Thus, the linear combination mentioned in Step 914 can be the weighted sum revealed above ∑keK(hk(i, x) Tr(x + vk)) with the motion vectors {vk} including the motion vectors VA, VB, VC , and/or VD. For brevity, the predicted pixel value yp can be expressed as follows:
where the Weighted_Sum notation represents the weighted sum in the situation revealed above.
According to a variation of the modality shown in Figure 5, the pre-processing module uses an average of the plurality of pixel values as the predicted pixel value of the specific subcoding unit, which means that the linear combination mentioned in Step 914 can be considered as the average. In this situation, any two weighted parameters {hk(i, x)} are equal to each other. For brevity, the predicted pixel value yp can be expressed as follows:
where the Average notation represents the average in this situation. Similar descriptions are not repeated in detail for this variation.

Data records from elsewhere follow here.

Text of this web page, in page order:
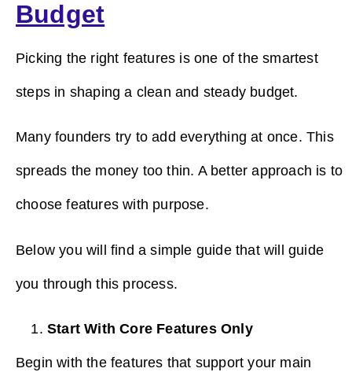
Budget
Picking the right features is one of the smartest
steps in shaping a clean and steady budget.
Many founders try to add everything at once. This
spreads the money too thin. A better approach is to
choose features with purpose.
Below you will find a simple guide that will guide
you through this process.
Start With Core Features Only
Begin with the features that support your main
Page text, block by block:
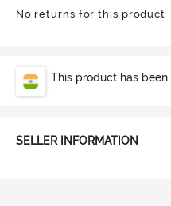
No returns for this product
This product has been
SELLER INFORMATION
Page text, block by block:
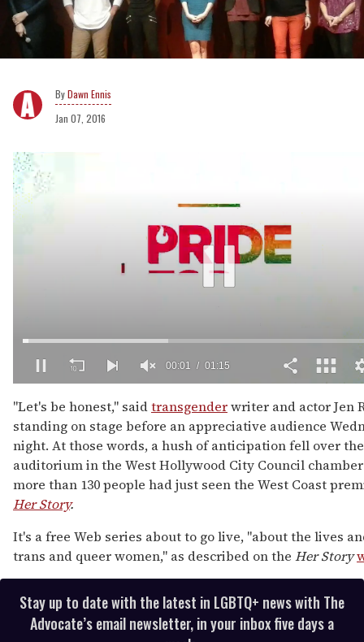
Dawn Ennis
Jan 07, 2016
of
1
minute,
15
seconds
00:02 01:15
"Let's be honest," saidtransgenderwriter and actor Jen
standing on stage before an appreciative audience
night. At those words, a hush of anticipation fell over the
auditorium in the West Hollywood City Council
more than 130 people had just seen the West Coast
Her Story.
It's a free Web series about to go live, "about the lives
trans and queer women," as described on the Her Story
Stay up to date with the latest in LGBTQ+ news with The
Advocate’s email newsletter, in your inbox five days a
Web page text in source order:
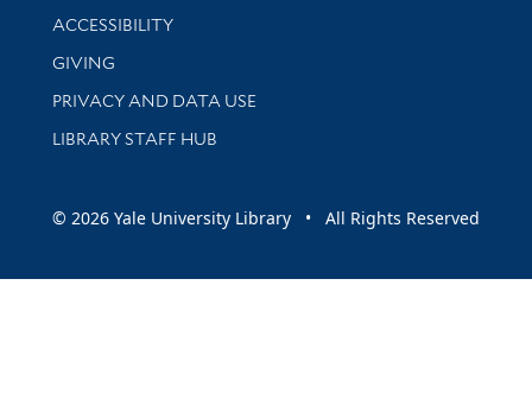
Library Information
ACCESSIBILITY
GIVING
PRIVACY AND DATA USE
LIBRARY STAFF HUB
© 2026 Yale University Library • All Rights Reserved
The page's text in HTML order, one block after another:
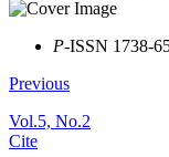
P-ISSN 1738-
Previous
Vol.5, No.2
Cite
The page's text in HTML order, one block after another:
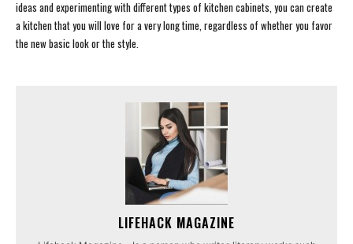
ideas and experimenting with different types of kitchen cabinets, you can create
a kitchen that you will love for a very long time, regardless of whether you favor
the new basic look or the style.
LIFEHACK MAGAZINE
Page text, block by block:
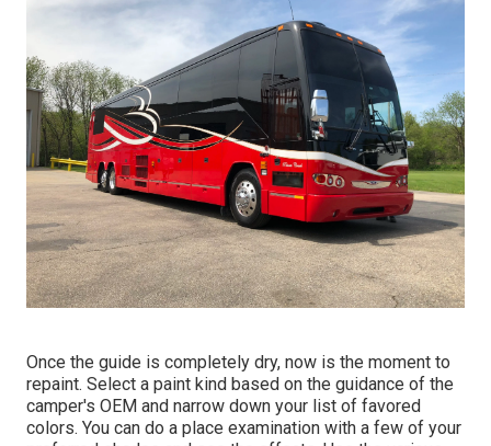
Once the guide is completely dry, now is the moment to
repaint. Select a paint kind based on the guidance of the
camper's OEM and narrow down your list of favored
colors. You can do a place examination with a few of your
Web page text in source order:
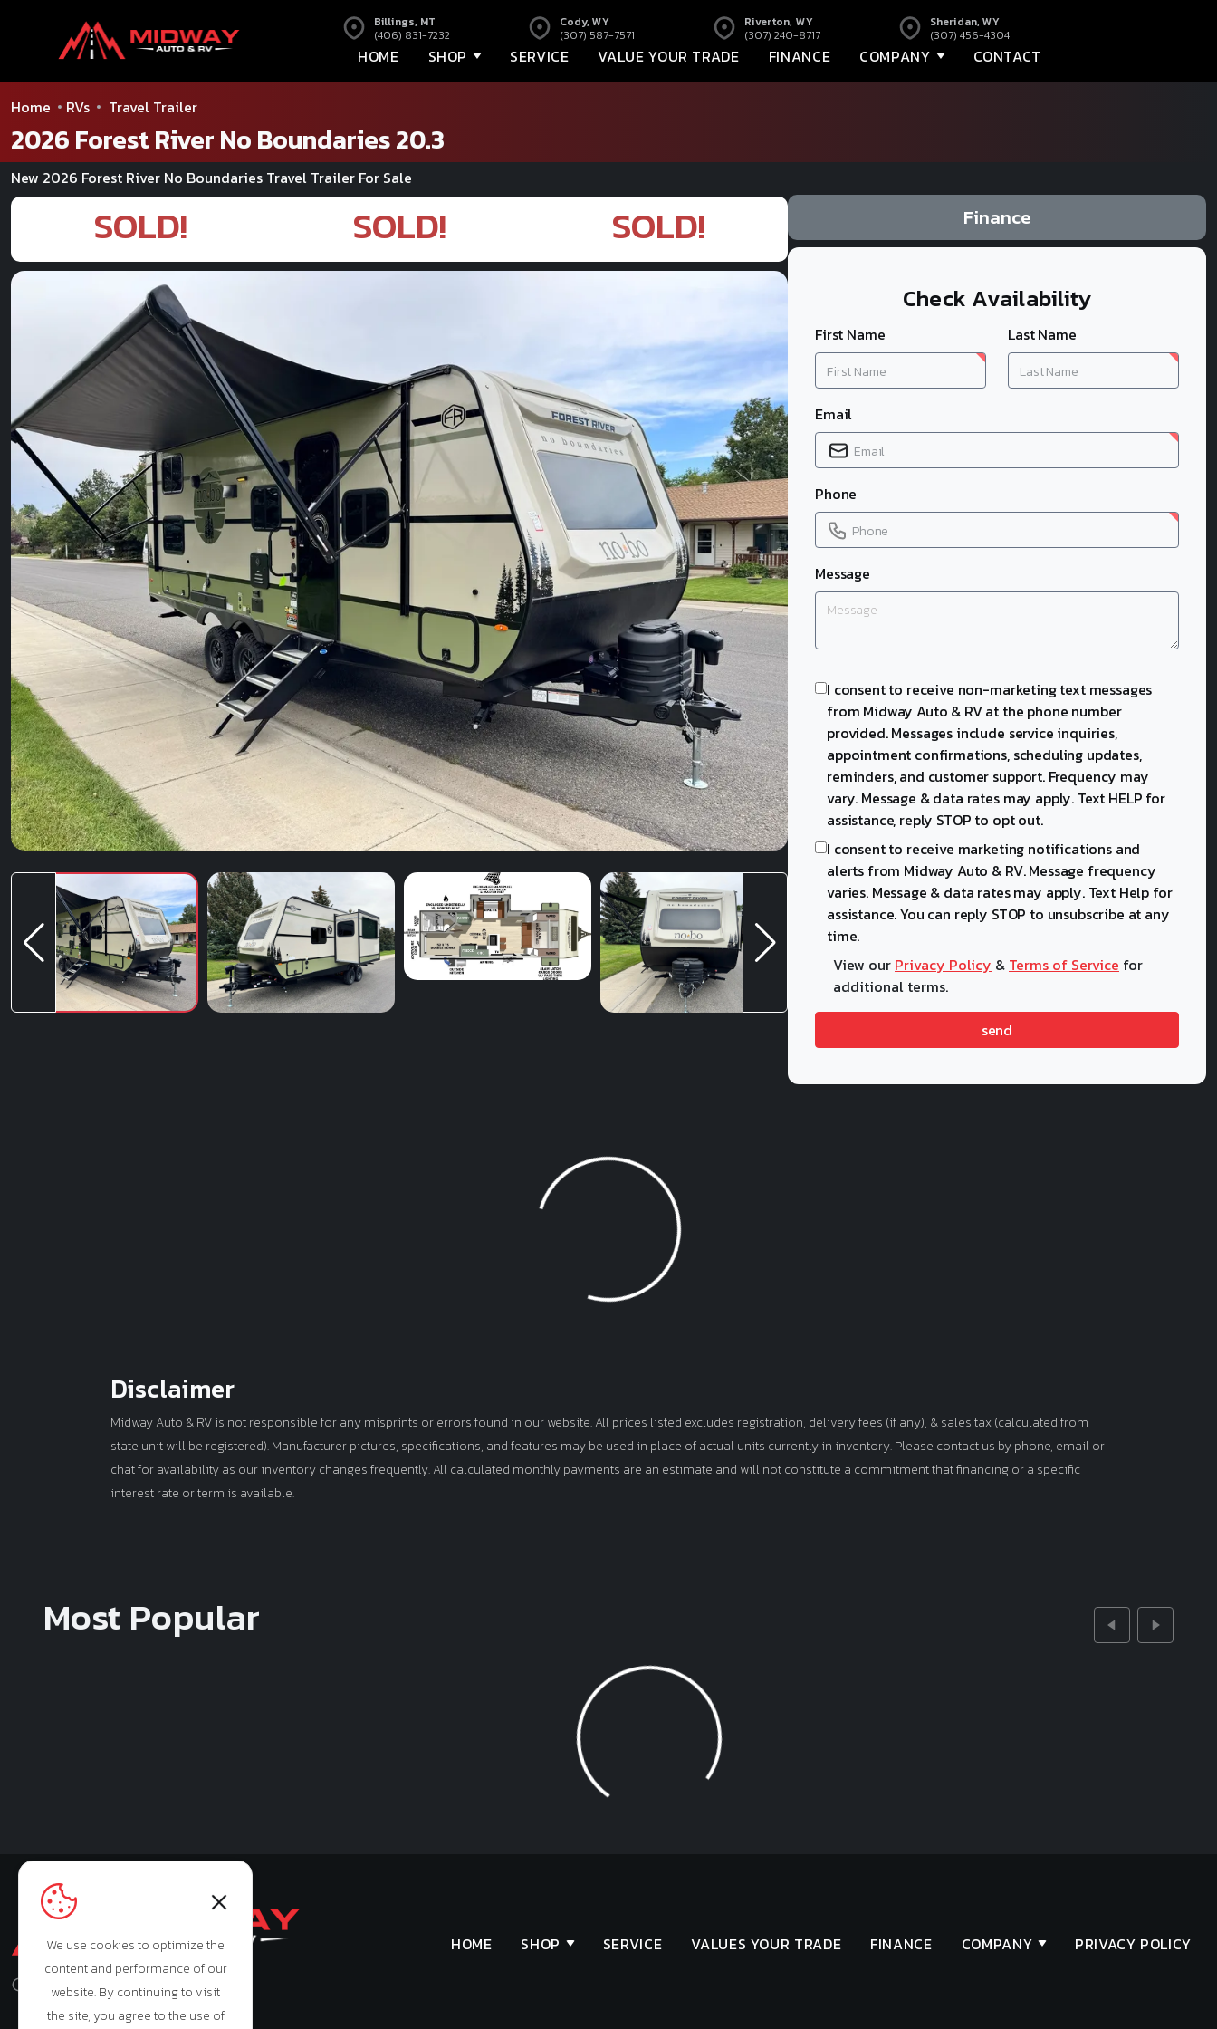
Billings, MT
(406) 831-7232
Cody, WY
(307) 587-7571
Riverton, WY
(307) 240-8717
Sheridan, WY
(307) 456-4304
HOME SHOP SERVICE VALUE YOUR TRADE FINANCE COMPANY CONTACT
Home RVs Travel Trailer
2026 Forest River No Boundaries 20.3
New 2026 Forest River No Boundaries Travel Trailer For Sale
SOLD! SOLD! SOLD! Finance
Check Availability
First Name Last Name
Email
Phone
Message
I consent to receive non-marketing text messages
from Midway Auto & RV at the phone number
provided. Messages include service inquiries,
appointment confirmations, scheduling updates,
reminders, and customer support. Frequency may
vary. Message & data rates may apply. Text HELP for
assistance, reply STOP to opt out.
I consent to receive marketing notifications and
alerts from Midway Auto & RV. Message frequency
varies. Message & data rates may apply. Text Help for
assistance. You can reply STOP to unsubscribe at any
time.
View our Privacy Policy & Terms of Service for
additional terms.
send
Loading...
Disclaimer
Midway Auto & RV is not responsible for any misprints or errors found in our website. All prices listed excludes registration, delivery fees (if any), & sales tax (calculated from
state unit will be registered). Manufacturer pictures, specifications, and features may be used in place of actual units currently in inventory. Please contact us by phone, email or
chat for availability as our inventory changes frequently. All calculated monthly payments are an estimate and will not constitute a commitment that financing or a specific
interest rate or term is available.
Most Popular
Loading...
Monday - Saturday: 9:00am - 7:00pm
HOME SHOP SERVICE VALUES YOUR TRADE FINANCE COMPANY PRIVACY POLICY
We use cookies to optimize the
content and performance of our
website. By continuing to visit
the site, you agree to the use of

Referring to Figure 5B, the subcoding units α1, α2, α3, α4, α5, α6, α7 and α8 belong to the left coded block CBL, the subcoding units β1, β2, β3, β4, β5, α6, β7 and β8 belong to the upper coded block CBU and the subcoding units β9 and δ belong to the upper right coded block CBUR and the upper left coded block CBUL, respectively. More particularly, with respect to the i-th subblock bi shown in Figure 5B (for example, a subblock within the upper right quadrant of the block under processing in this mode), motion vectors {vk} can be obtained from of the A, B, C, and/or D subcoding units of that modality, wherein the subcoding unit A can be defined as the nearest subcoding unit within the left coded block CBL, the subcoding unit B can be defined as the nearest subcoding unit within the upper coded block CBU, subcoding unit C can be defined as the right adjacent subcoding unit of subcoding unit B, and subcoding unit D can be defined as the left adjacent subcoding unit of subcoding unit B. In the situation shown in Figure 5B, the subcoding units A, B, C and D are the subcoding units α1, α5, α6, α7 and α5, respectively.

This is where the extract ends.